Three months ago, that is, last February, a generous amount was announced. Still, it remains small to finance the cultural industries, and at the door for submission of applications, which ends at the end of this month, the amount that will be distributed to more than 60 projects for institutions and individuals, amounting to 2.2 million dollars, will be allocated to cultural actors in the heart of Beirut in general, and in the areas affected by the devastation of the port explosion in particular. 

This financing comes at the initiative of the UNESCO Regional Office within the framework of the "BERYT" project, which consists of two parts: the rehabilitation of heritage housing in Beirut and the revitalization of cultural and creative industries, funded by the Lebanon Financing Facility, and managed by the World Bank.

The two-million-dollar "BERYT" project may contribute aid, which can be said to reduce losses. But it is not enough to fundamentally salvage the whole situation.

As financiers know that these industries, with their diversities in Lebanon, have always been among the most active and vital, and their rich contribution, before the start of the current crisis, was a decisive factor in creating wealth in the country. 

However, the port explosion led to a severe disruption in the activities of the cultural sector, which was initially suffering from the unprecedented economic crisis that Lebanon witnessed in the last three years. 

The neighborhoods affected by the explosion are the most densely populated with galleries, theaters, and creative institutions of all kinds, and they have been severely damaged, as some were closed, some were suspended for some time, and some found emigration the best way.

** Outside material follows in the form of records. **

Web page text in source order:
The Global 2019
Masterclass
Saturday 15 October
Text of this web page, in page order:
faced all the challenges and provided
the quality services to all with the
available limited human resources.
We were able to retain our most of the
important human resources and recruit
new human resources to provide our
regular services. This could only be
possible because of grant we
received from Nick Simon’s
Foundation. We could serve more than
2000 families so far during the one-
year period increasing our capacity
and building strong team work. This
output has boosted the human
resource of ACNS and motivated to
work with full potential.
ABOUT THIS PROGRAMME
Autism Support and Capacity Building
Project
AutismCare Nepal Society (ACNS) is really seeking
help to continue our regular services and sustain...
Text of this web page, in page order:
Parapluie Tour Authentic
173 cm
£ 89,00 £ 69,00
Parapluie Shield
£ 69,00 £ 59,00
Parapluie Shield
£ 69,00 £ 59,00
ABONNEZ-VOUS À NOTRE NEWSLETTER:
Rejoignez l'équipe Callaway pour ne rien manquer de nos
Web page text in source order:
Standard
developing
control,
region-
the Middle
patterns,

Foreign aid so far has helped sustain many institutions. The Sursock Museum, in which the explosion destroyed an essential part of its building and contents, may be the most prominent example, as it will, thanks to the aid and relief of its damaged paintings in international museums, reopen its doors in a few days in a new look.

However, this collected support will not be enough. For example, the "BERYT" project supports individual projects with small sums ranging from two thousand five hundred dollars to ten thousand dollars. In comparison, the assistance of one institution may range between ten thousand and twenty-five thousand dollars.

The cultural productions supported by this project include short workshops to develop creative skills, theater management, sound and light engineering, fashion design, and intangible cultural heritage professions handed down from generations.